[Task requirements] Which lines of the listing hold the string "ideal"? Show each of them.

Data records Block Start

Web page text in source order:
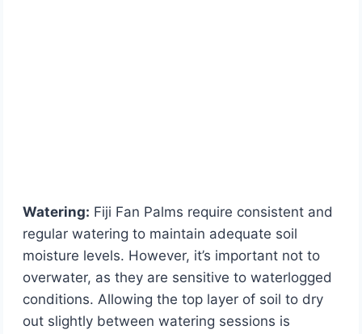
Watering: Fiji Fan Palms require consistent and
regular watering to maintain adequate soil
moisture levels. However, it’s important not to
overwater, as they are sensitive to waterlogged
conditions. Allowing the top layer of soil to dry
out slightly between watering sessions is
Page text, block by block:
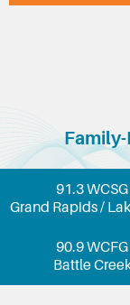
91.3 WCSG
Grand Rapids /
90.9 WCFG
Battle
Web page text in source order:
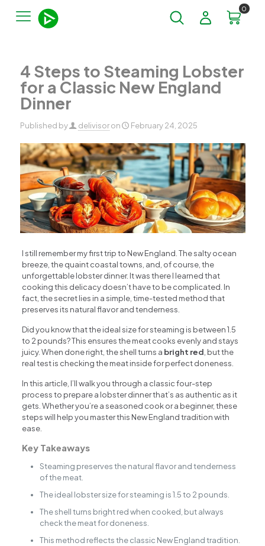
0
4 Steps to Steaming Lobster
for a Classic New England
Dinner
Published by delivisor on February 24, 2025
I still remember my first trip to New England. The salty ocean
breeze, the quaint coastal towns, and, of course, the
unforgettable lobster dinner. It was there I learned that
cooking this delicacy doesn’t have to be complicated. In
fact, the secret lies in a simple, time-tested method that
preserves its natural flavor and tenderness.
Did you know that the ideal size for steaming is between 1.5
to 2 pounds? This ensures the meat cooks evenly and stays
juicy. When done right, the shell turns a bright red, but the
real test is checking the meat inside for perfect doneness.
In this article, I’ll walk you through a classic four-step
process to prepare a lobster dinner that’s as authentic as it
gets. Whether you’re a seasoned cook or a beginner, these
steps will help you master this New England tradition with
ease.
Key Takeaways
Steaming preserves the natural flavor and tenderness
of the meat.
The ideal lobster size for steaming is 1.5 to 2 pounds.
The shell turns bright red when cooked, but always
check the meat for doneness.
This method reflects the classic New England tradition.
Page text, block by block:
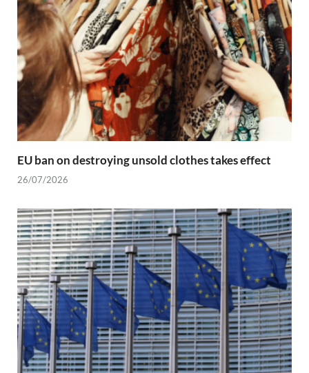
EU ban on destroying unsold clothes takes effect
26/07/2026
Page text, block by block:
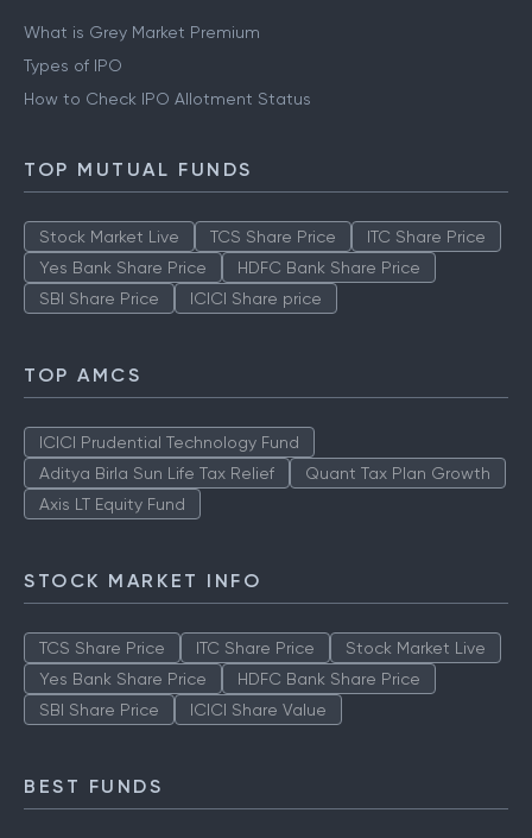
What is Grey Market Premium
Types of IPO
How to Check IPO Allotment Status
TOP MUTUAL FUNDS
Stock Market Live TCS Share Price
ITC Share Price
Yes Bank Share Price
HDFC Bank Share Price
SBI Share Price
ICICI Share price
TOP AMCS
ICICI Prudential Technology Fund
Aditya Birla Sun Life Tax Relief
Quant Tax Plan Growth
Axis LT Equity Fund
STOCK MARKET INFO
TCS Share Price ITC Share Price
Stock Market Live
Yes Bank Share Price
HDFC Bank Share Price
SBI Share Price
ICICI Share Value
BEST FUNDS
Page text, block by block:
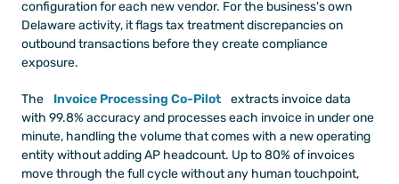
configuration for each new vendor. For the business's own
Delaware activity, it flags tax treatment discrepancies on
outbound transactions before they create compliance
exposure.
The Invoice Processing Co-Pilot
extracts invoice data
with 99.8% accuracy and processes each invoice in under one
minute, handling the volume that comes with a new operating
entity without adding AP headcount. Up to 80% of invoices
move through the full cycle without any human touchpoint,
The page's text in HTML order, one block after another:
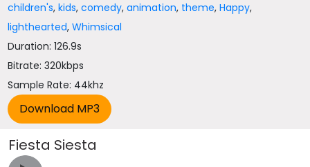
children's,kids,comedy,animation, theme,Happy,
lighthearted,Whimsical
Duration: 126.9s
Bitrate: 320kbps
Sample Rate: 44khz
Fiesta Siesta
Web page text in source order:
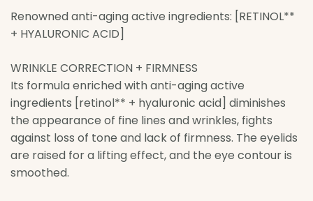
Renowned anti-aging active ingredients: [RETINOL**
+ HYALURONIC ACID]
WRINKLE CORRECTION + FIRMNESS
Its formula enriched with anti-aging active
ingredients [retinol** + hyaluronic acid] diminishes
the appearance of fine lines and wrinkles, fights
against loss of tone and lack of firmness. The eyelids
are raised for a lifting effect, and the eye contour is
smoothed.
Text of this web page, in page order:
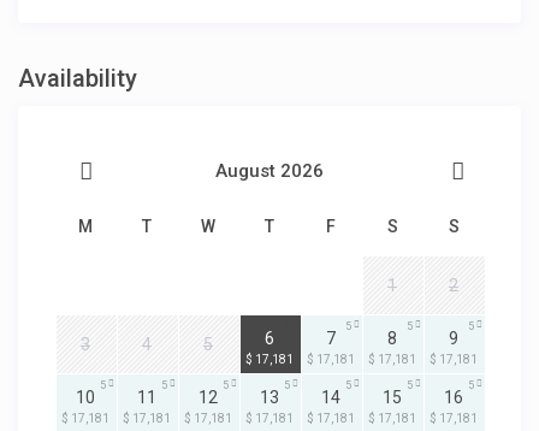
Availability
August 2026
M T W T F S S
1 2
3 4 5 6
$ 17,181
7
$ 17,181
5
8
$ 17,181
5
9
$ 17,181
5
10
$ 17,181
5
11
$ 17,181
5
12
$ 17,181
5
13
$ 17,181
5
14
$ 17,181
5
15
$ 17,181
5
16
$ 17,181
5
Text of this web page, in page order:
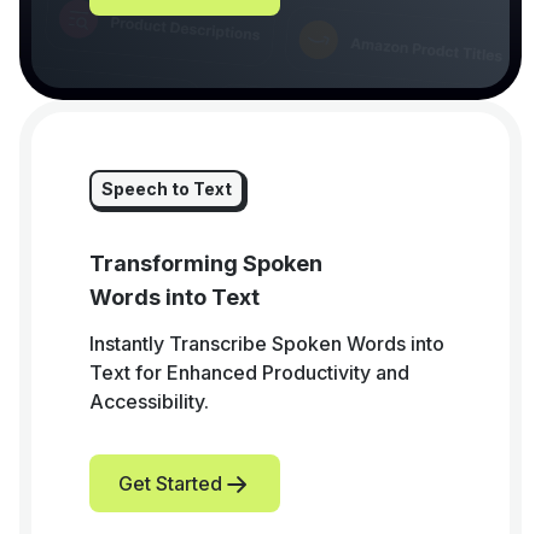
Speech to Text
Transforming Spoken
Words into Text
Instantly Transcribe Spoken Words into
Text for Enhanced Productivity and
Accessibility.
Get Started
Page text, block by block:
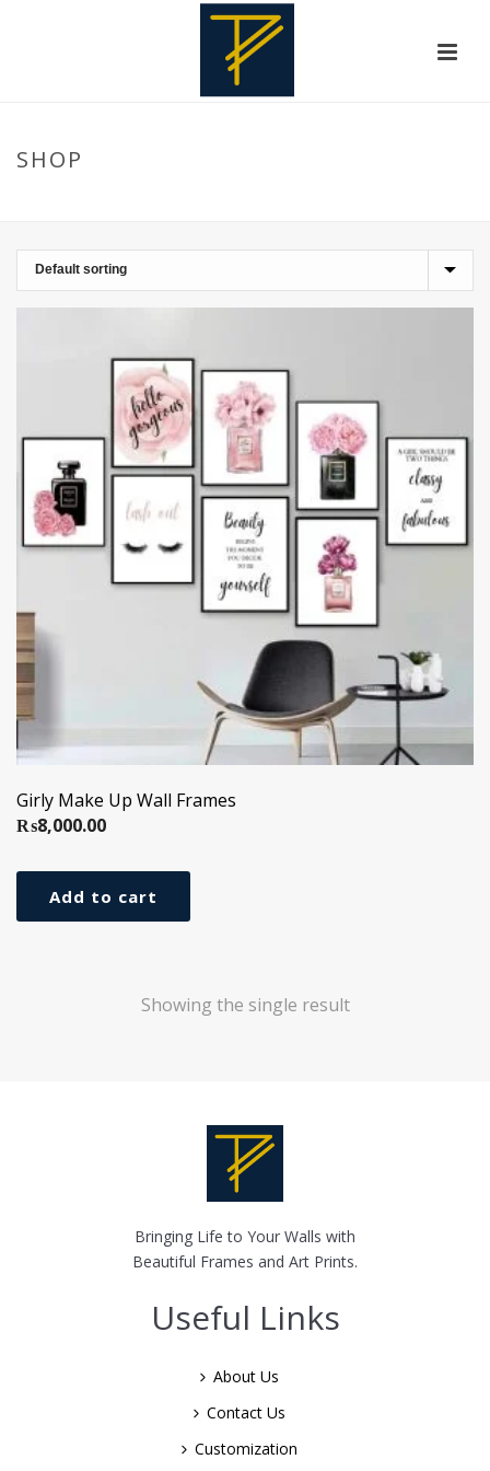
SHOP
Girly Make Up Wall Frames
₨8,000.00
Add to cart
Showing the single result
Bringing Life to Your Walls with
Beautiful Frames and Art Prints.
Useful Links
About Us
Contact Us
Customization
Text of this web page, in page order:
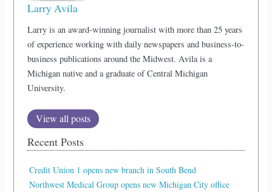
Larry Avila
Larry is an award-winning journalist with more than 25 years
of experience working with daily newspapers and business-to-
business publications around the Midwest. Avila is a
Michigan native and a graduate of Central Michigan
University.
View all posts
Recent Posts
Credit Union 1 opens new branch in South Bend
Northwest Medical Group opens new Michigan City office
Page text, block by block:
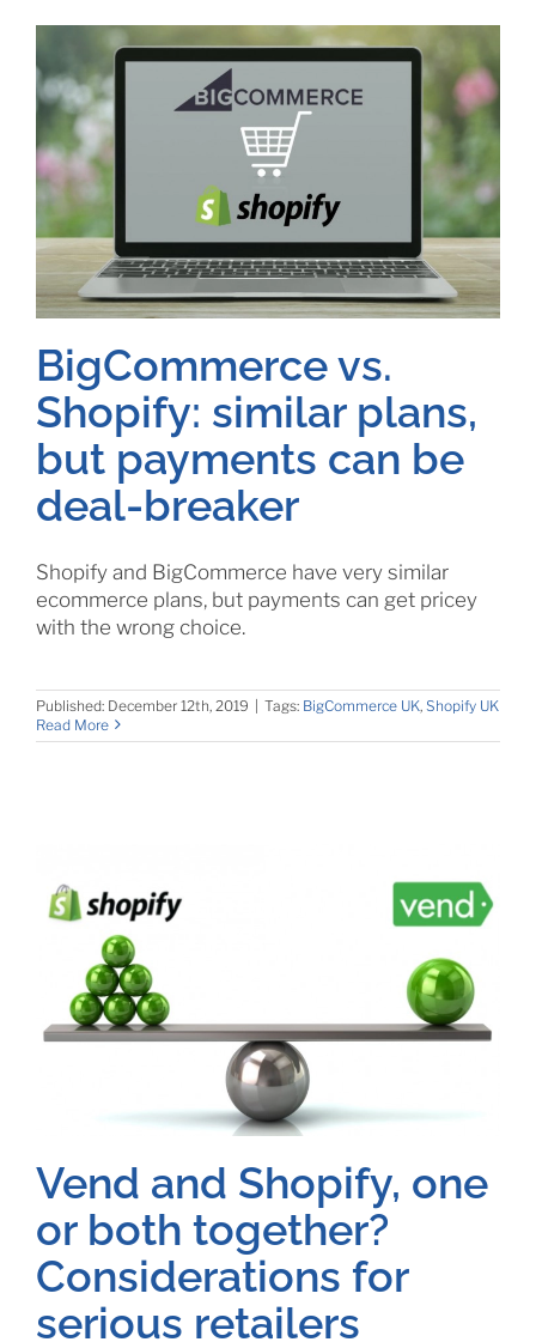
BigCommerce vs.
Shopify: similar plans,
but payments can be
deal-breaker
Shopify and BigCommerce have very similar
ecommerce plans, but payments can get pricey
with the wrong choice.
Published: December 12th, 2019 | Tags: BigCommerce UK, Shopify UK
Read More
Vend and Shopify, one
or both together?
Considerations for
serious retailers
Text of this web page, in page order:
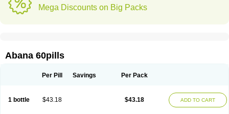
Mega Discounts on Big Packs
Abana 60pills
Per Pill Savings Per Pack
1 bottle $43.18 $43.18 ADD TO CART
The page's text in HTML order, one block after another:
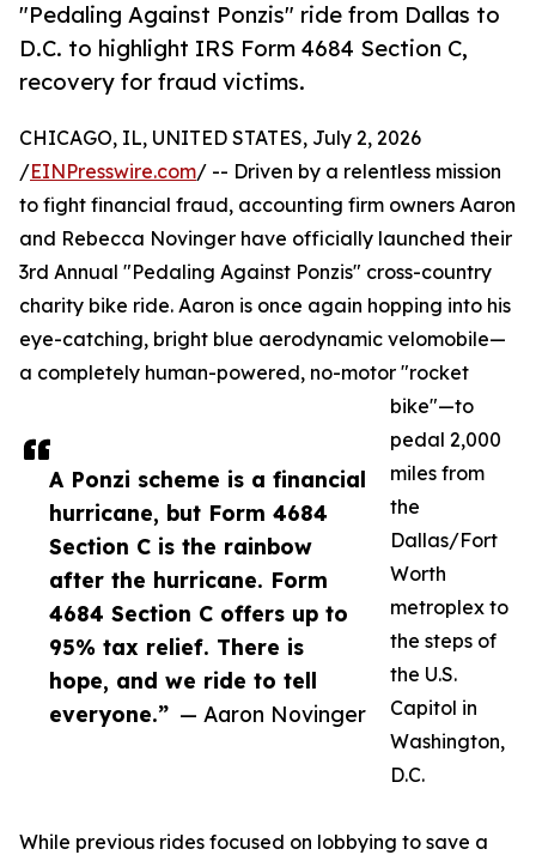
"Pedaling Against Ponzis" ride from Dallas to
D.C. to highlight IRS Form 4684 Section C,
recovery for fraud victims.
A Ponzi scheme is a financial
hurricane, but Form 4684
Section C is the rainbow
after the hurricane. Form
4684 Section C offers up to
95% tax relief. There is
hope, and we ride to tell
everyone.” — Aaron Novinger
CHICAGO, IL, UNITED STATES, July 2, 2026
/EINPresswire.com/ -- Driven by a relentless mission
to fight financial fraud, accounting firm owners Aaron
and Rebecca Novinger have officially launched their
3rd Annual "Pedaling Against Ponzis" cross-country
charity bike ride. Aaron is once again hopping into his
eye-catching, bright blue aerodynamic velomobile—
a completely human-powered, no-motor "rocket
bike"—to
pedal 2,000
miles from
the
Dallas/Fort
Worth
metroplex to
the steps of
the U.S.
Capitol in
Washington,
D.C.
While previous rides focused on lobbying to save a

Data records Block End

[Result below]
Did you know that the ideal size for steaming is between 1.5
The ideal lobster size for steaming is 1.5 to 2 pounds.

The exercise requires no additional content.